Task to complete: Scan the lines below; pull out those with "verwijderen".

(Records drawn from a dataset)

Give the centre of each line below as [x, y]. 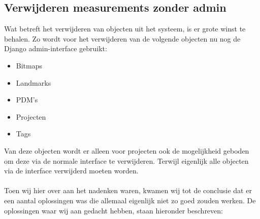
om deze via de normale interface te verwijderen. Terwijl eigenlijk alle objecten [126, 160]
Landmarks [34, 82]
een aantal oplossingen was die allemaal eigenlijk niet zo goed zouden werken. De [130, 200]
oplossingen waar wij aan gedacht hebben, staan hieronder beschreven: [113, 210]
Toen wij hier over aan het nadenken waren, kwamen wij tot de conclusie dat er [128, 190]
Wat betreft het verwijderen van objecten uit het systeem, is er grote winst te [125, 29]
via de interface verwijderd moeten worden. [71, 171]
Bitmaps [29, 65]
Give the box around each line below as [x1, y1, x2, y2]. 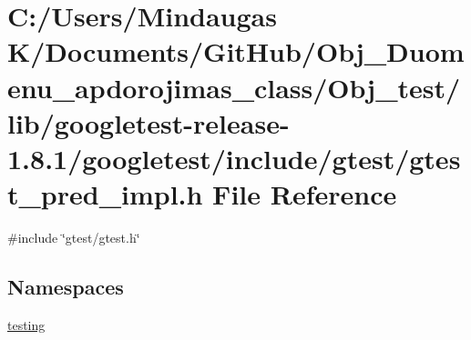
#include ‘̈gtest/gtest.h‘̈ [7, 228, 140, 247]
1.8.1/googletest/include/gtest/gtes [7, 139, 461, 176]
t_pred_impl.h [7, 175, 203, 213]
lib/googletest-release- [7, 104, 290, 141]
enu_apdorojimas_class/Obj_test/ [7, 68, 461, 105]
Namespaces [7, 273, 124, 301]
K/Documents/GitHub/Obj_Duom [7, 33, 465, 70]
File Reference [212, 175, 397, 213]
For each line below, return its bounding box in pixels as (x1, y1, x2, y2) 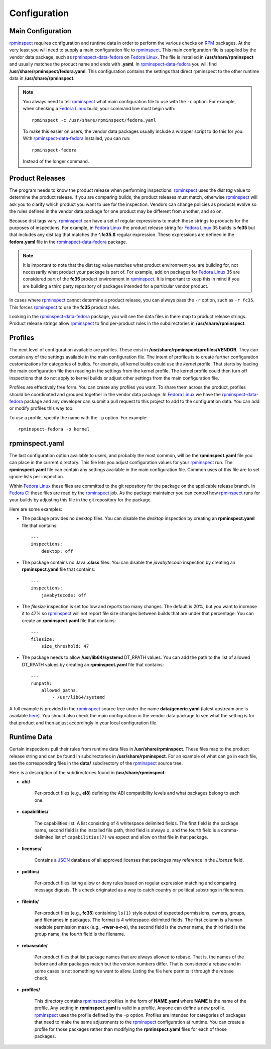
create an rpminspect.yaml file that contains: (22, 617, 116, 624)
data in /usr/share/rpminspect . (9, 76, 75, 82)
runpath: (31, 680, 52, 686)
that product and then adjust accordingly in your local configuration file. (9, 720, 158, 726)
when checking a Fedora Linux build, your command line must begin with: (23, 106, 176, 112)
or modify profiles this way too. (9, 405, 74, 411)
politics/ (22, 868, 40, 874)
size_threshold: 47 (41, 643, 89, 649)
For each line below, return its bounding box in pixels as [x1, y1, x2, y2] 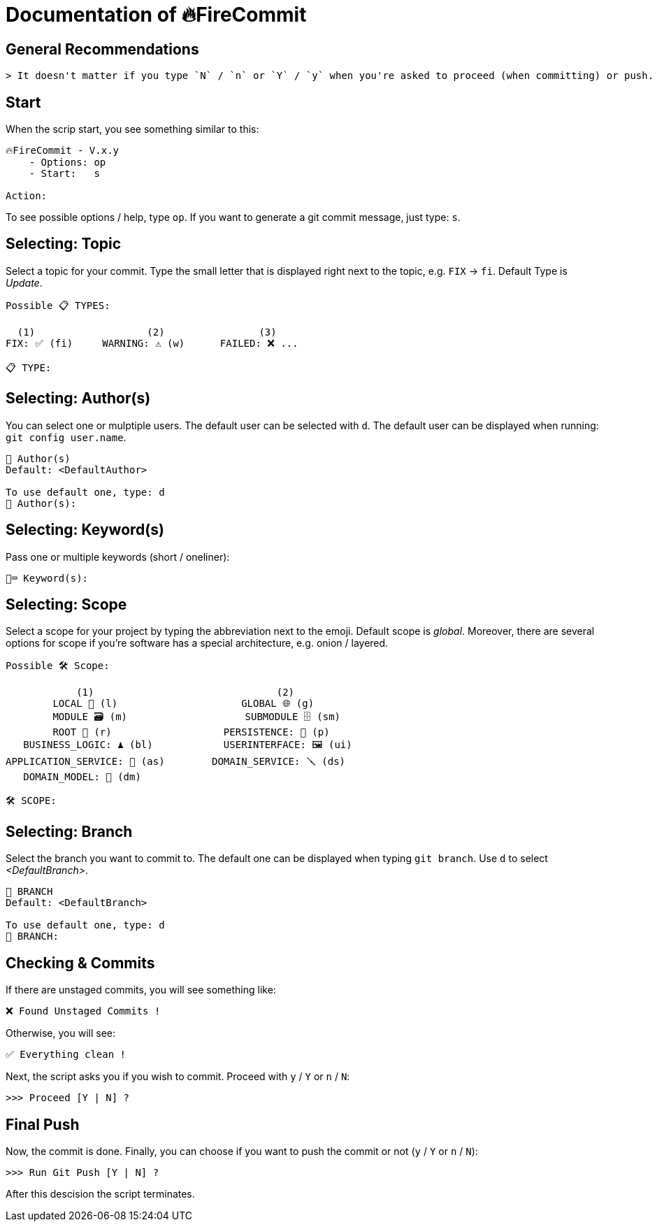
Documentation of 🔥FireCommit [6, 3, 307, 27]
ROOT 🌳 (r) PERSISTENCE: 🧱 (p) [52, 726, 330, 738]
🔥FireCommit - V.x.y [6, 145, 119, 157]
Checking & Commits [6, 954, 155, 972]
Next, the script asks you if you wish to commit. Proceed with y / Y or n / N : [6, 1070, 350, 1083]
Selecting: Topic [6, 235, 122, 253]
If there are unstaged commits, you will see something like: [6, 984, 276, 996]
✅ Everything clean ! [6, 1049, 126, 1061]
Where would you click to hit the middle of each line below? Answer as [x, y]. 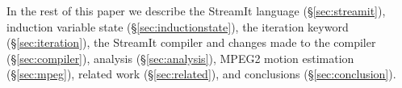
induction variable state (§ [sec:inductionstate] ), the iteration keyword [178, 26]
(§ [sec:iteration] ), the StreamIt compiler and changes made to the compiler [191, 42]
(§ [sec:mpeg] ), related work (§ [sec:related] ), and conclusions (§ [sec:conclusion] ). [201, 74]
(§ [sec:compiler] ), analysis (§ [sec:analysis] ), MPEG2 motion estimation [180, 58]
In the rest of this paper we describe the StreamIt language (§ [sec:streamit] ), [196, 10]

Answer to the exercise:
om deze via de normale interface te verwijderen. Terwijl eigenlijk alle objecten [126, 160]
Wat betreft het verwijderen van objecten uit het systeem, is er grote winst te [125, 29]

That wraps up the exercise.